And what a roll-call of previous occupants! They include (and this is just a grab at the first few names I spotted) Byron, Wordsworth, Gladstone, Lord Stanley, Sir Thomas Beecham, Isaiah Berlin, Dame Edith Evans, Sir Kenneth Clark, Bill Nighy, Aldous Huxley, JB Priestley, Terence Stamp. ‘The story of Albany is largely the story of the people who have lived there,’ wrote Sheila Birkenhead in Peace in Piccadilly in 1958.

It’s rare that you get to see interiors of the building, but as far as I can tell the sets are poky and dark, laid out in a way that prevents any radical redesign. But the rooms look private and quiet. Recently a New York designer, intent on ripping out the interior of hers, came up against the full might of the committee in charge of her Listed Building status and eventually abandoned the idea. When Soho’s oldest houses came up for sale in the early 1980s many a moderniser discovered a Georgian fireplace behind a wall that would prevent any repurposing of interiors.

But unlike the more raffish, bastardised Aldwych, Albany remains an enclave. There are many more dotted across the capital, as we shall see.

22 comments on “Hidden In Plain Sight: The Albany”

  1. Peregrine says:

    Coincidently, I’ve been having a clear out, and have just transferred a huge pile of old house and gardens from the sixties into the garage in preparation for disposing of them, and in one of the issues I flicked though was an article about Terence Stamps Albany apartment , mainly about the designer he hired to decorate it, with lots of colour photos!

  2. Peregrine says:

    And of course Raffles stayed there!!

  3. Interesting that Albany, Albania and Albion all have the same origin. It raises questions about house prices: £5 million for an apartment of 20 sq metres in Albania?

  4. Martin Tolley says:

    I think Ted Heath lived in Albany from the ’60s. There’s a story in his memoirs that he sub-let his set to a French couple whilst he was PM, but when he was ousted suddenly, the couple refused to vacate their lease early and he was left to slum it around Belgravia.

  5. Bee says:

    Bill Nighy seems like an ideal resident.

  6. Ian Luck says:

    Raffles lived there – shown quite clearly in the Anthony Valentine starring TV show. Is it also where Richard (The 39 Steps, Greenmantle, etc.) is supposed to have lived?

  7. Anne Billson says:

    The sad story of John Morgan, GQ’s Style Editor, who fell or jumped to his death from his Albany flat in 2000. I met him on occasion in the 1990s, when I wrote regularly for GQ, but can’t say that I knew him. Reading these pieces, it sounds as though no one did.

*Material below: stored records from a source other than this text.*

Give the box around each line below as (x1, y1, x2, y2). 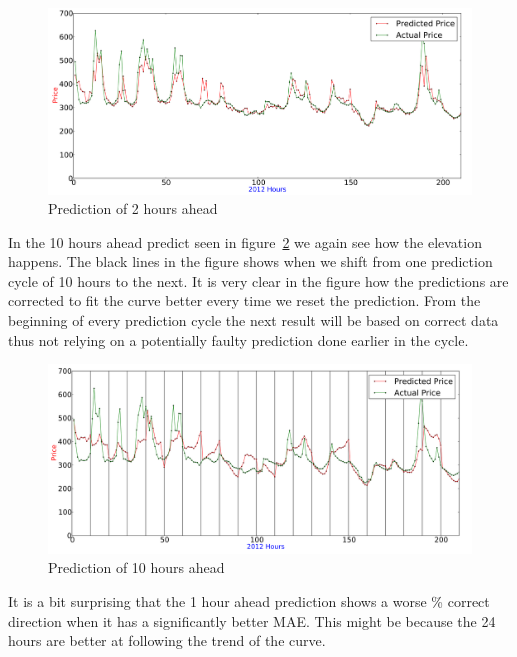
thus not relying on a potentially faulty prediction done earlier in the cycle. (8, 329, 469, 350)
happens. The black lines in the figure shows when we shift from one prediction (8, 251, 493, 272)
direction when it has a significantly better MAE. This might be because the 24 (8, 610, 496, 631)
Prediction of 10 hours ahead (48, 557, 225, 578)
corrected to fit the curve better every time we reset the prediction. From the (8, 290, 481, 311)
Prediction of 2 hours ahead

    https://www.telegraph.co.uk/news/uknews/1348460/Mysterious-death-of-the-man-who-made-manners-his-life.html

    https://www.theguardian.com/g2/story/0,3604,342847,00.html

  8. Ian Todd says:

    How about Mr Fascination Fledgeby from Our Mutual Friend who resided at that address?

  9. Jan says:

    See I agree with you to an extent about the Aldwych but it’s still very interesting around there. You know if London had developed slightly differently the Aldwych could have been a sort of of a version of Soho. Didn’t happen though. As it goes what did develop in what was at one point an area in which there were a wide range of bookshops (if I’ve remembered properly – ever more of a gamble) was that the BBC moved in.

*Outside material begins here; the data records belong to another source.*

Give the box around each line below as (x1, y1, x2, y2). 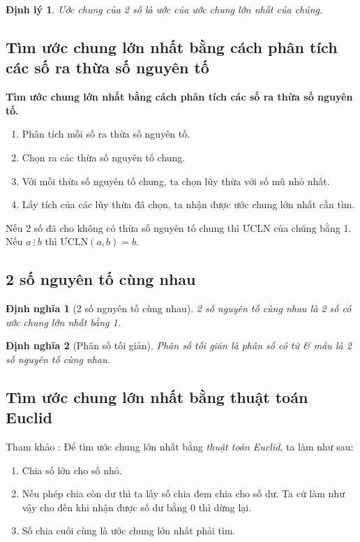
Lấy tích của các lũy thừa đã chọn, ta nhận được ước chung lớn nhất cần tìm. (22, 197, 355, 212)
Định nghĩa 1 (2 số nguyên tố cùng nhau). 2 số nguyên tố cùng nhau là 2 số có (6, 301, 352, 316)
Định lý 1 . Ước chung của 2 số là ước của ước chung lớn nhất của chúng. (6, 2, 323, 16)
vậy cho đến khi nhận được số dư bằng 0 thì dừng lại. (22, 499, 252, 514)
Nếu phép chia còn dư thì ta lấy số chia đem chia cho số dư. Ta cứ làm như (22, 486, 345, 501)
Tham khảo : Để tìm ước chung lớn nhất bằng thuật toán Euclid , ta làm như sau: (6, 439, 354, 454)
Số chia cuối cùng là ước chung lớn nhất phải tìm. (22, 523, 236, 538)
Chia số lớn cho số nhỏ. (22, 462, 122, 477)

    A BBC social club existed at the Aldwych with a health club and swimming pool included. I think that was in the 1920-30s far ahead of its time. The swimming pool amazingly was filled from a natural spring on site. A massively fast flowing spring. Interesting when you consider the ancient well site nearby……

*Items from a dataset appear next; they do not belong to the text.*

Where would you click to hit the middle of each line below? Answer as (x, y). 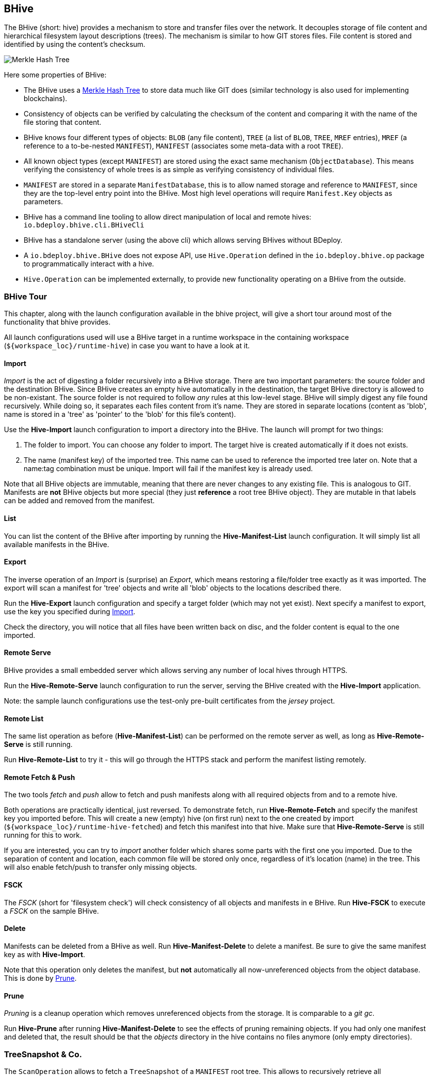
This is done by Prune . (40, 978)
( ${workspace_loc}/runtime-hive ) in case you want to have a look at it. (127, 346)
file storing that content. (63, 122)
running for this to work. (43, 835)
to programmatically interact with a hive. (89, 264)
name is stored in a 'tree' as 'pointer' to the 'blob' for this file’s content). (120, 414)
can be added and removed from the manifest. (79, 501)
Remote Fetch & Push (39, 777)

    There’s lots of other interesting little facts around there but I won’t drivel on and bore you to tears. Just one last bit it abutts into Kingsway complete with the old tramway underpass now full of very secure storage areas p!us the entrances to those strange tunnels originally built in order that London survive WW3 with the massive lifts still present in Furnival street. Off of Kingsway theres Sicilian Avenue lovely but sort of out of place like it should be over near the Ritz somewhere. Sicilian Avenue is a bit of a clue that the area around Kingsway was visualized or planned to be a bit like Ramblas in Barcelona – didn’t exactly work out as planned at all!

  10. Richard says:

    Didn’t the hunter character in the Challenger stories live there?

  11. Paul Graham says:

    Lord Roxton, Richard.

  12. Richard says:

    That’s him, thanks Paul.

  13. admin says:

    The contrast in the two obituaries is instructive, Anne. ‘Almost certainly homosexual and unlucky in love’ from the stiff-necked Telegraph, a more generous and human version in the Grauniad.

  14. Ken says:

    I confess I had never heard of it before it was mentioned in Stephen Fry’s most recent book of memoirs, which surprised me when I realised what distinguished company he was joining.

  15. admin says:

    Alan, the master bedroom is 14 feet square and the kitchen is 6 feet wide. Maybe ‘bachelor’ is code for ‘person of restricted growth’.

  16. Anne Billson says:

    Jan – I attended Central School of Art & Design in Southampton Row in the 1970s, which was right opposite Sicilian Avenue. I used to gaze through the window and fantasise about living in a room in one of those turrets. We used to frequent a sandwich bar called the Five Star, right next to it.

  17. Ian Luck says:

    And the answer to the deliberately missed out word in my entry earlier, is ‘Hannay’.

  18. Jan says:

    Anne I think I might have gone inside one of the flats above the fancy chocolate shop which at the time wasn’t that mpressive. The turrets were something else though weren’t they? The stuff that dreams are made on. Bet they genuinely are fabulous inside now.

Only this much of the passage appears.